Task objective: Could you filter the records below and return each line that holds "phương"?

Data shown:
=== Begin Enclosure ===
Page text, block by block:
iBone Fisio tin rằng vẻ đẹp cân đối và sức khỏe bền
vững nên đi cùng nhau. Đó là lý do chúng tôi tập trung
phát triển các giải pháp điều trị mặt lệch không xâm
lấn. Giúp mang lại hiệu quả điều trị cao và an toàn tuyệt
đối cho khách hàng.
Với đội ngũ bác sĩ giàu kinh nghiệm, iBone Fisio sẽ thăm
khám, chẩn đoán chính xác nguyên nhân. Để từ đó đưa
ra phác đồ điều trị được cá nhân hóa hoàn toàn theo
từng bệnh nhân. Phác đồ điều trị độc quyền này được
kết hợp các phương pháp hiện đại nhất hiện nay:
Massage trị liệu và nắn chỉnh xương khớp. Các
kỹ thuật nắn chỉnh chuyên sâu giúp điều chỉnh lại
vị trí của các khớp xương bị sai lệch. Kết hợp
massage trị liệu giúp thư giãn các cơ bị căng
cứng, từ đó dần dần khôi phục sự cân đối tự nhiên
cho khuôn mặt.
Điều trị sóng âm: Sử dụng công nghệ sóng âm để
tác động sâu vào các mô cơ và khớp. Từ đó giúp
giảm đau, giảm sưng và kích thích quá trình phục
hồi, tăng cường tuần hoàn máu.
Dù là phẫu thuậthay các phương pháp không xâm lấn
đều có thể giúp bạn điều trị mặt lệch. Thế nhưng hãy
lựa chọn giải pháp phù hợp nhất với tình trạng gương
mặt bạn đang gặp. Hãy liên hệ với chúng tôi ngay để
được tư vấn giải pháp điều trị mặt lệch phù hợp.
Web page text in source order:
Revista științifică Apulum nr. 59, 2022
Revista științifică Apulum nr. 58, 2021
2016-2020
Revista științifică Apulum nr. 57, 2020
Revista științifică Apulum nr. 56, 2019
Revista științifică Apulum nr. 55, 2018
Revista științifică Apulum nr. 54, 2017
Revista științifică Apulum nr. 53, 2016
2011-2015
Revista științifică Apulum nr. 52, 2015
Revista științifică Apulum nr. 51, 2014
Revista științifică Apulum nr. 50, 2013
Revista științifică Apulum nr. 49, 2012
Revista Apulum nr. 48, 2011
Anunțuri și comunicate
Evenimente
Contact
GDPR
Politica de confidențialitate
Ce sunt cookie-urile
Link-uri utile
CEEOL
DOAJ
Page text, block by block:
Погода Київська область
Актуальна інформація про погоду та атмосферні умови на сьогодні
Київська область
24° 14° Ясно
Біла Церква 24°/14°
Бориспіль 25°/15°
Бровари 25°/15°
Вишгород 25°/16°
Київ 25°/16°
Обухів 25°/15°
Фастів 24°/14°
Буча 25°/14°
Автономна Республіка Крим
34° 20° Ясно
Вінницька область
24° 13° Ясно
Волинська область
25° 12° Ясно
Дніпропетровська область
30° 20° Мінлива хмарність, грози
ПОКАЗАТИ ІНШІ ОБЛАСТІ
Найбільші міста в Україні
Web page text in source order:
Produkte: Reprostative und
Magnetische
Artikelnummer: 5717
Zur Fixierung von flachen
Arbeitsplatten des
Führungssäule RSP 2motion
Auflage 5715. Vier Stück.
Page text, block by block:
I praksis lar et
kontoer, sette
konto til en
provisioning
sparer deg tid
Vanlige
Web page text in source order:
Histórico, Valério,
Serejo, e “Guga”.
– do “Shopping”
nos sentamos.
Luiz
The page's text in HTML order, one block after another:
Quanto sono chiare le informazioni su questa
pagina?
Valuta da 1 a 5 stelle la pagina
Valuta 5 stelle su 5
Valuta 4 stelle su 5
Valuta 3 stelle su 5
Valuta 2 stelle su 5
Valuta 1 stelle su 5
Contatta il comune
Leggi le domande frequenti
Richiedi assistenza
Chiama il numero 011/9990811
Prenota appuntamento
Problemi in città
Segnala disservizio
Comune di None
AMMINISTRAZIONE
=== End Enclosure ===
Response box:
kết hợp các phương pháp hiện đại nhất hiện nay:
Dù là phẫu thuậthay các phương pháp không xâm lấn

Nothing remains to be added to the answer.